Think about it.  This isn’t a left-wing Sanders/Occupy supporter talking.  This is a Swiss bank.  The “Gilded Age” term is being normalized.  I’m old enough to remember when saying so would have been the sign of a crank. (If you’d like to learn more about the First Gilded Age, start here.)

The Bosses of the Senate

Wild idea from 1889: that the superrich have a lot of power over Congress

Billionaires made a lot more money than anyone else in 2016 They had a good year: “Globally, [their] total wealth grew by 17%, or USD892 billion, from USD5.1 trillion to USD6.0 trillion.” How does that compare to non-billionaires?  “This continued the long-term trend of billionaire outperformance that was twice the 8.5% rise in the MSCI AC World Index, and far more than the 5.8% nominal GDP growth figure”.  For the rest of us, at least in the US, wages rose about 3.3% that year.  So this group is not only ultra-rich, but are getting ultra-richer faster than anyone else is getting merely rich or just growing.

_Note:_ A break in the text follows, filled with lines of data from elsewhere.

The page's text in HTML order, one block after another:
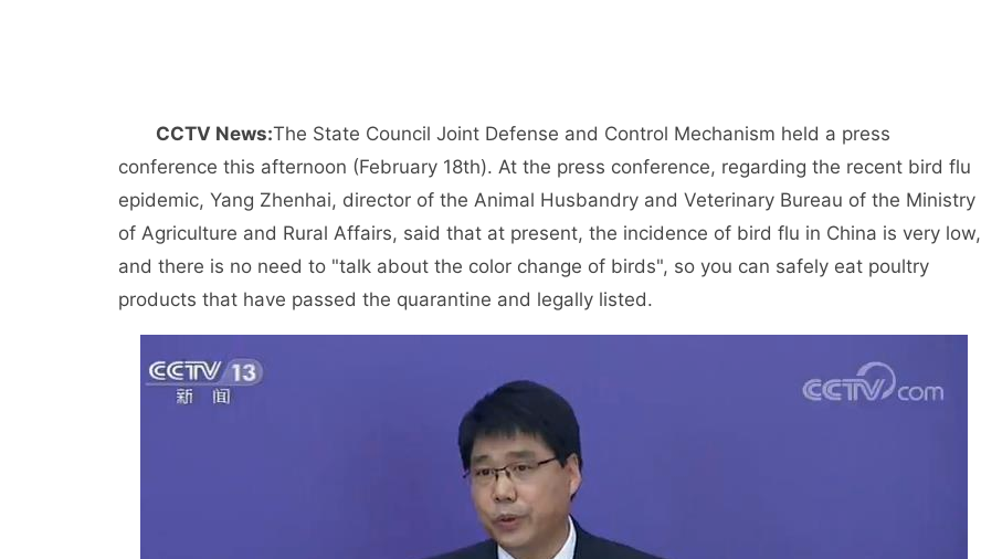
CCTV News:The State Council Joint Defense and Control Mechanism held a press
conference this afternoon (February 18th). At the press conference, regarding the recent bird flu
epidemic, Yang Zhenhai, director of the Animal Husbandry and Veterinary Bureau of the Ministry
of Agriculture and Rural Affairs, said that at present, the incidence of bird flu in China is very low,
and there is no need to "talk about the color change of birds", so you can safely eat poultry
products that have passed the quarantine and legally listed.
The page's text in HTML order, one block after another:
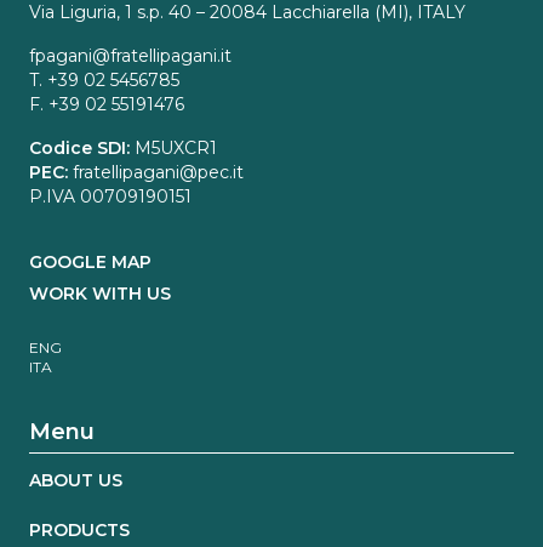
Via Liguria, 1 s.p. 40 – 20084 Lacchiarella (MI), ITALY
fpagani@fratellipagani.it
T. +39 02 5456785
F. +39 02 55191476
Codice SDI: M5UXCR1
PEC: fratellipagani@pec.it
P.IVA 00709190151
GOOGLE MAP
WORK WITH US
ENG
ITA
Menu
ABOUT US
PRODUCTS
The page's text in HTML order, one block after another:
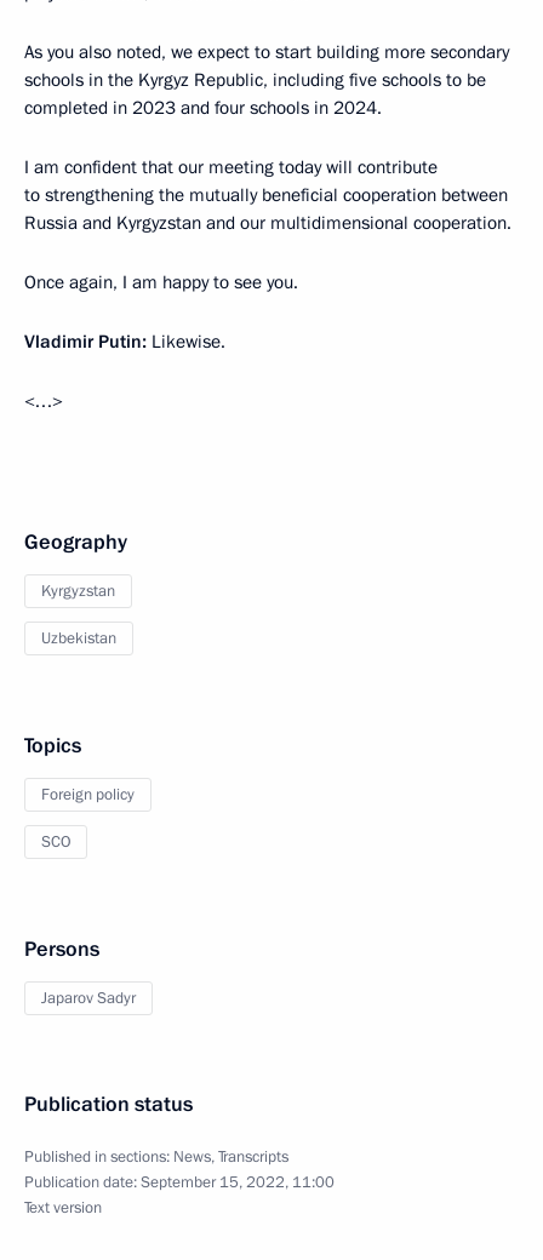
As you also noted, we expect to start building more secondary
schools in the Kyrgyz Republic, including five schools to be
completed in 2023 and four schools in 2024.
I am confident that our meeting today will contribute
to strengthening the mutually beneficial cooperation between
Russia and Kyrgyzstan and our multidimensional cooperation.
Once again, I am happy to see you.
Vladimir Putin: Likewise.
<…>
Geography
Kyrgyzstan
Uzbekistan
Topics
Foreign policy
SCO
Persons
Japarov Sadyr
Publication status
Published in sections: News,Transcripts
Publication date:September 15, 2022, 11:00
Text version
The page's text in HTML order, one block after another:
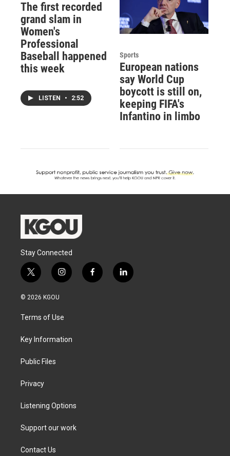
The first recorded
grand slam in
Women's
Professional
Baseball happened
this week
LISTEN • 2:52
Sports
European nations
say World Cup
boycott is still on,
keeping FIFA's
Infantino in limbo
Stay Connected
t
w
i
e
i
n
g
a
f
a
l
i
© 2026 KGOU
Terms of Use
Key Information
Public Files
Privacy
Listening Options
Support our work
Contact Us
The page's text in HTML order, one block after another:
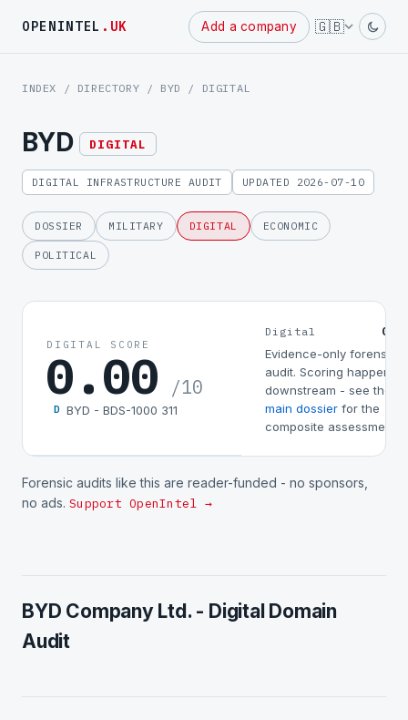
OPENINTEL .UK Add a company 🇬🇧
Powered
by
INDEX / DIRECTORY / BYD / DIGITAL
BYD DIGITAL
DIGITAL INFRASTRUCTURE AUDIT UPDATED 2026-07-10
DOSSIER MILITARY DIGITAL ECONOMIC
POLITICAL
DIGITAL SCORE
0.00 /10
D BYD - BDS-1000 311
Digital
Evidence-only forensic
audit. Scoring happens
downstream - see the
main dossier for the
composite assessment.
Forensic audits like this are reader-funded - no sponsors,
no ads. Support OpenIntel →
BYD Company Ltd. - Digital Domain
Audit
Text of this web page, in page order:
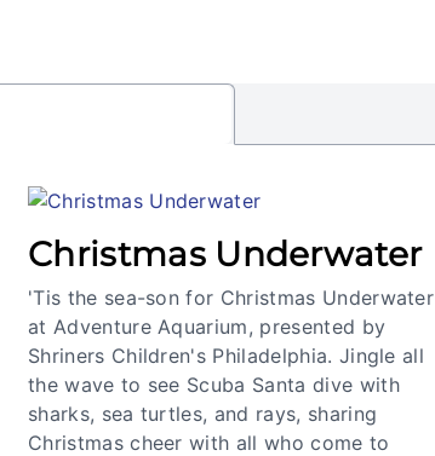
Christmas Underwater
'Tis the sea-son for Christmas Underwater
at Adventure Aquarium, presented by
Shriners Children's Philadelphia. Jingle all
the wave to see Scuba Santa dive with
sharks, sea turtles, and rays, sharing
Christmas cheer with all who come to
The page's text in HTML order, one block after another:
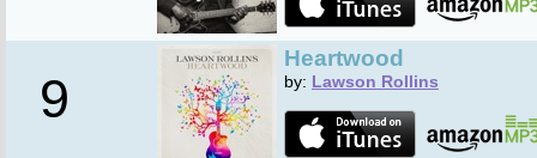
9
Heartwood
by: Lawson Rollins
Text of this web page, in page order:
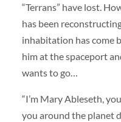
“Terrans” have lost.
has been
inhabitation has come
him at the spaceport
wants to go…
“I’m Mary Ableseth,
you around the planet
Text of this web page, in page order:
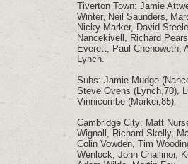
Tiverton Town: Jamie
Winter‚ Neil Saunders‚
Nicky Marker, David
Nancekivell, Richard
Everett, Paul Chenoweth,
Lynch.
Subs: Jamie Mudge
Steve Ovens (Lynch,70),
Vinnicombe (Marker,85).
Cambridge City: Matt
Wignall, Richard Skelly,
Colin Vowden, Tim
Wenlock, John Challinor,
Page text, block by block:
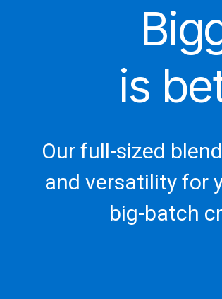
is
Our full-sized
and versatility for
big-batch
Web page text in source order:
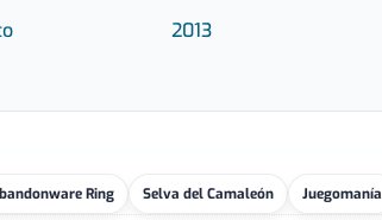
2013
Ring Selva del Camaleón Juegomanía
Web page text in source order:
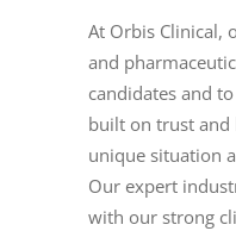
At Orbis Clinical,
and
candidates and
built on trust
unique situation
Our expert
with our strong
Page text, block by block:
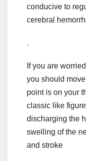
conducive to
cerebral
.
If you are
you should
point is on your
classic like
discharging the
swelling of the
and stroke
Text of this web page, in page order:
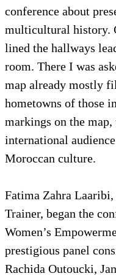
conference about
multicultural history.
lined the hallways
room. There I was
map already mostly
hometowns of those
markings on the
international
Moroccan culture.
Fatima Zahra
Trainer, began the
Women’s
prestigious panel
Rachida Outoucki,
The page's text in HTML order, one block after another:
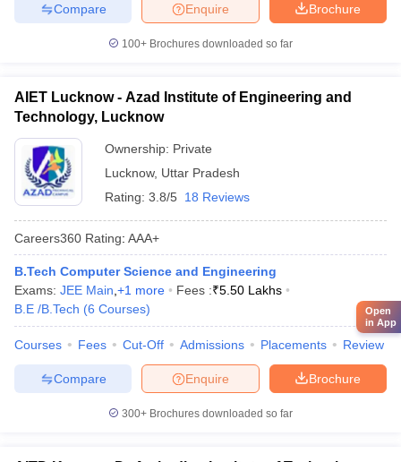
Brochure
Enquire
Compare
100+ Brochures downloaded so far
AIET Lucknow - Azad Institute of Engineering and
Technology, Lucknow
Ownership: Private
Lucknow, Uttar Pradesh
Rating: 3.8/5 18 Reviews
Careers360 Rating: AAA+
B.Tech Computer Science and Engineering
Exams: JEE Main +1 more Fees :₹5.50 Lakhs
B.E /B.Tech (6 Courses)
Courses Fees Cut-Off Admissions Placements Review
Brochure
Enquire
Compare
300+ Brochures downloaded so far
Open
in App
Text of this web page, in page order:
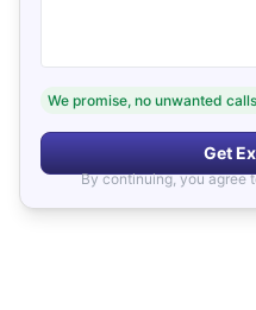
We promise, no unwanted
Get
By continuing, you agree
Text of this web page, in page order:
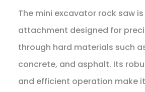
The mini excavator rock saw
attachment designed for
through hard materials such
concrete, and asphalt. Its
and efficient operation make
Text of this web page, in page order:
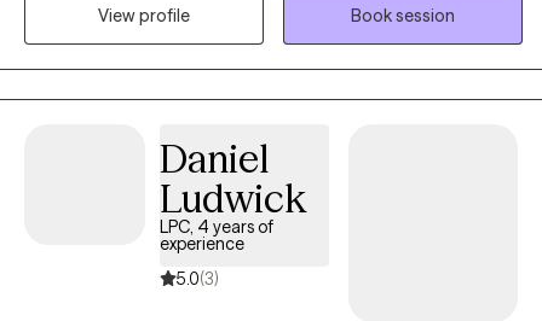
build insight, develop coping skills, and foster lasting emotional
growth. I strive to create a supportive and collaborative space
where clients feel understood, empowered, and confident in
their ability to create meaningful change.
View profile
Book session
Daniel
Ludwick
LPC, 4 years of
experience
5.0(3)
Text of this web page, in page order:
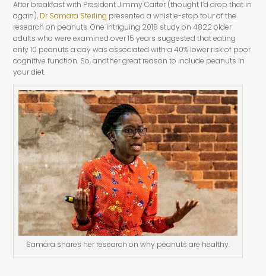
After breakfast with President Jimmy Carter (thought I’d drop that in
again), Dr Samara Sterling presented a whistle-stop tour of the
research on peanuts. One intriguing 2018 study on 4822 older
adults who were examined over 15 years suggested that eating
only 10 peanuts a day was associated with a 40% lower risk of poor
cognitive function. So, another great reason to include peanuts in
your diet.
Samara shares her research on why peanuts are healthy.
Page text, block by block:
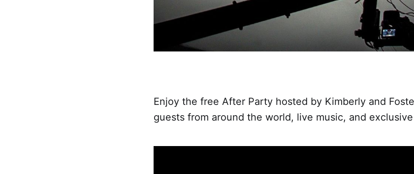
Enjoy the free After Party hosted by Kimberly and
guests from around the world, live music, and
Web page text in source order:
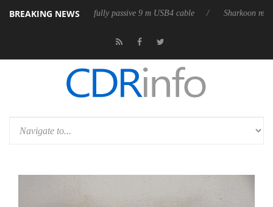
BREAKING NEWS
releases its first fully passive 9 m USB4 cable Sharkoon releases
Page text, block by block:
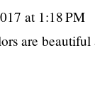
at 1:18 PM
are
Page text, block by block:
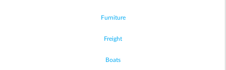
Furniture
Freight
Boats
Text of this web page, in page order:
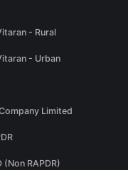
- Rural
- Urban
Limited
RAPDR)
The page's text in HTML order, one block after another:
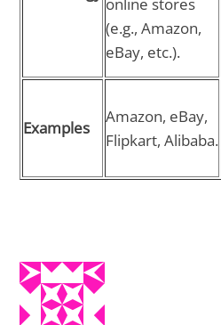
(e.g., Amazon,
eBay, etc.).
Examples
Amazon, eBay,
Flipkart, Alibaba.
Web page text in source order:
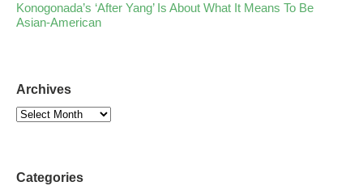
Konogonada’s ‘After Yang’ Is About What It Means To Be
Asian-American
Archives
Categories
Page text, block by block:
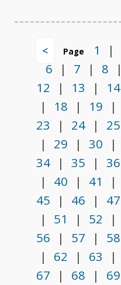
< Page 1 |
6
| 7 | 8 |
12
| 13 | 14
|
18 | 19 |
23
| 24 | 25
|
29 | 30 |
34
| 35 | 36
|
40 | 41 |
45
| 46 | 47
|
51 | 52 |
56
| 57 | 58
|
62 | 63 |
67
| 68 | 69
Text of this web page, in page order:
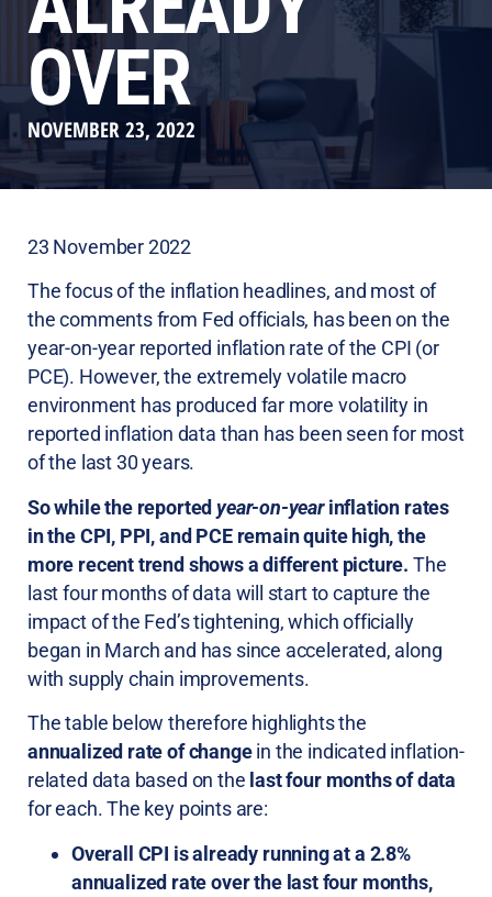
OVER
NOVEMBER 23, 2022
23 November 2022
The focus of the inflation headlines, and most of
the comments from Fed officials, has been on the
year-on-year reported inflation rate of the CPI (or
PCE). However, the extremely volatile macro
environment has produced far more volatility in
reported inflation data than has been seen for most
of the last 30 years.
So while the reportedyear-on-yearinflation rates
in the CPI, PPI, and PCE remain quite high, the
more recent trend shows a different picture. The
last four months of data will start to capture the
impact of the Fed’s tightening, which officially
began in March and has since accelerated, along
with supply chain improvements.
The table below therefore highlights the
annualized rate of changein the indicated inflation-
related data based on the last four months of data
for each. The key points are:
Overall CPI is already running at a 2.8%
annualized rate over the last four months,
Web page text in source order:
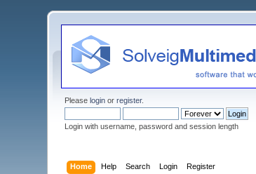
Pleaselogin orregister.
Login with username, password and session length
Home Help Search Login Register
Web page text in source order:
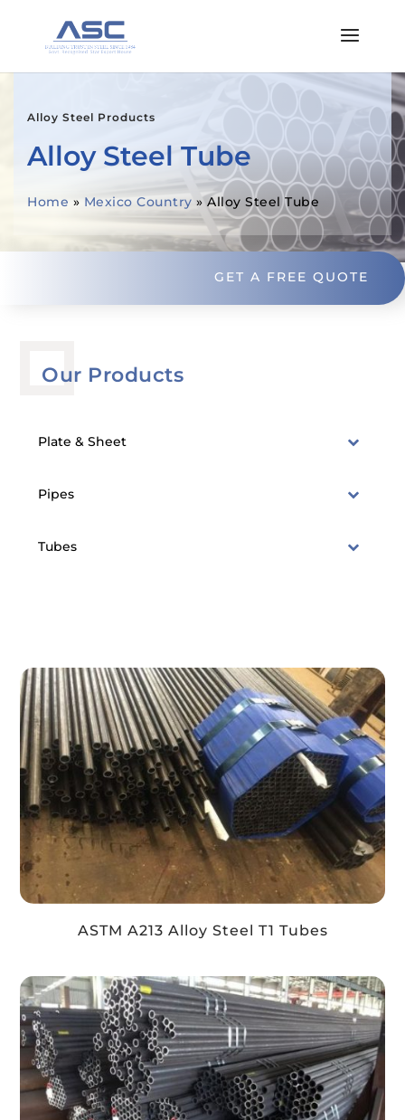
Alloy Steel Products
Alloy Steel Tube
Home » Mexico Country » Alloy Steel Tube
GET A FREE QUOTE
Our Products
Plate & Sheet
Pipes
Tubes
ASTM A213 Alloy Steel T1 Tubes
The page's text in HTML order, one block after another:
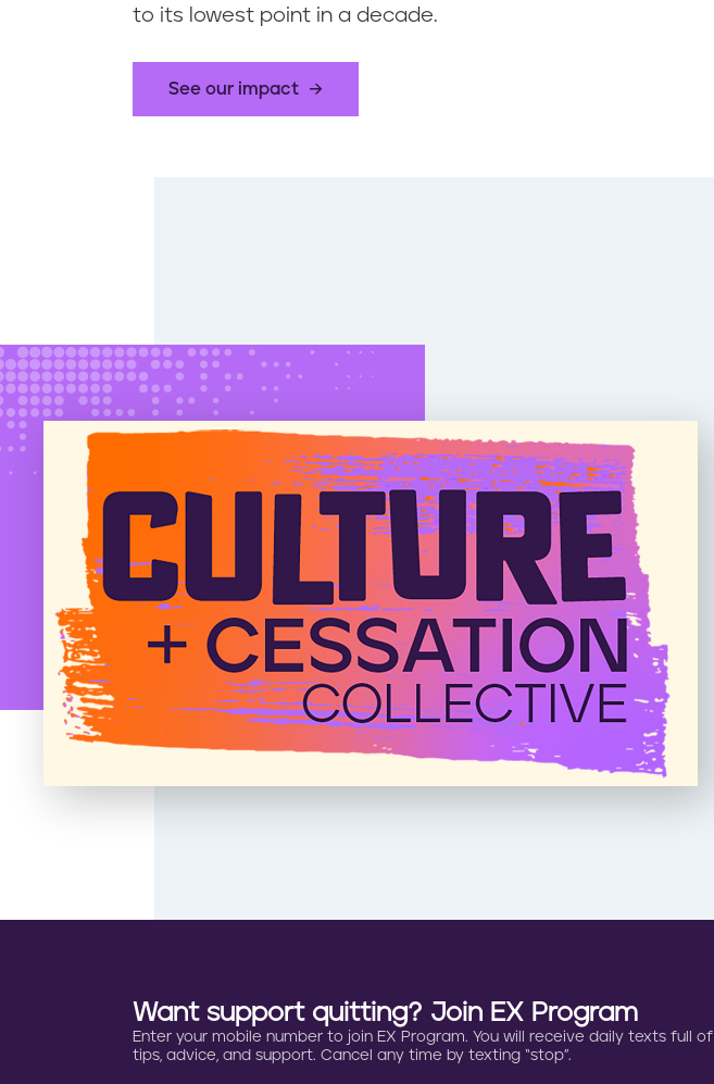
to its lowest point in a decade.
See our impact
Want support quitting? Join EX Program
Enter your mobile number to join EX Program. You will receive daily texts full of
tips, advice, and support. Cancel any time by texting “stop”.
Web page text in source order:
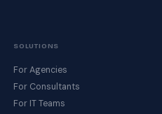
SOLUTIONS
For Agencies
For Consultants
For IT Teams
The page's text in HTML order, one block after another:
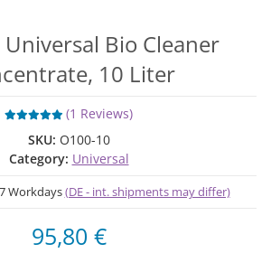
Universal Bio Cleaner
10 Liter
(1 Reviews)
SKU: O100-10
Category: Universal
Workdays(DE - int. shipments may differ)
95,80 €
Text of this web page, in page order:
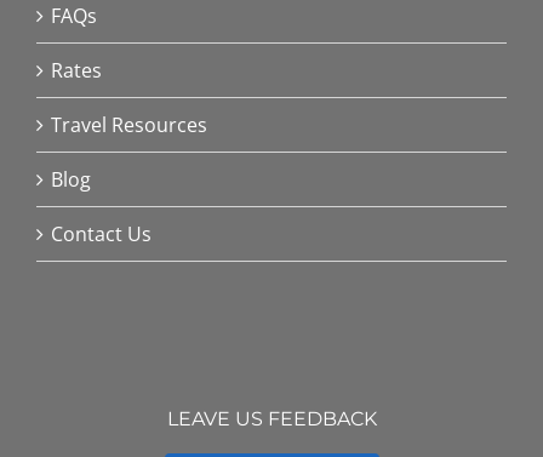
FAQs
Rates
Travel Resources
Blog
Contact Us
LEAVE US FEEDBACK
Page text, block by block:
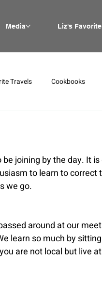
Media Liz's
Travels Cookbooks
joining by the day. It
to learn to correct
we go.
around at our
learn so much by
are not local but live
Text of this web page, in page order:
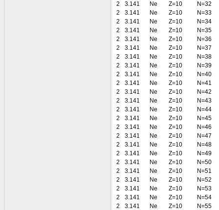
2
3.141 Ne Z=10
N=32
2
3.141 Ne Z=10
N=33
2
3.141 Ne Z=10
N=34
2
3.141 Ne Z=10
N=35
2
3.141 Ne Z=10
N=36
2
3.141 Ne Z=10
N=37
2
3.141 Ne Z=10
N=38
2
3.141 Ne Z=10
N=39
2
3.141 Ne Z=10
N=40
2
3.141 Ne Z=10
N=41
2
3.141 Ne Z=10
N=42
2
3.141 Ne Z=10
N=43
2
3.141 Ne Z=10
N=44
2
3.141 Ne Z=10
N=45
2
3.141 Ne Z=10
N=46
2
3.141 Ne Z=10
N=47
2
3.141 Ne Z=10
N=48
2
3.141 Ne Z=10
N=49
2
3.141 Ne Z=10
N=50
2
3.141 Ne Z=10
N=51
2
3.141 Ne Z=10
N=52
2
3.141 Ne Z=10
N=53
2
3.141 Ne Z=10
N=54
2
3.141 Ne Z=10
N=55

They are more transnational Observers have noted the uberrich tend to be transnational, rather than rooted in one country.  UBS agrees, and sees this as a rising trend:

Families of great wealth are becoming more mobile and global. Their children are going to school and marrying all over the world. Assets are in different countries. The result is a Rubik’s cube of geographies, cultures and generations…

To be clear, the new Gilded Age isn’t an American thing, but a global development.

They increasingly work together to influence the world This isn’t a new idea, as those of us using words like “oligarchy” and “plutocracy” have been remarking for a while.  Yet UBS not only agreed, but argues that billionaires are increasingly organizing to reshape, well, civilization:

Billionaires are turning to networks of peers more than ever, finding common ground and addressing business issues as well as the biggest human problems like climate change and global health. Increasingly, families are cooperating on new ventures and philanthropic causes…

These philanthropists have big ambitions: to address climate change, improve public education, alleviate poverty, eliminate malaria, find a cure for Alzheimer’s and so on…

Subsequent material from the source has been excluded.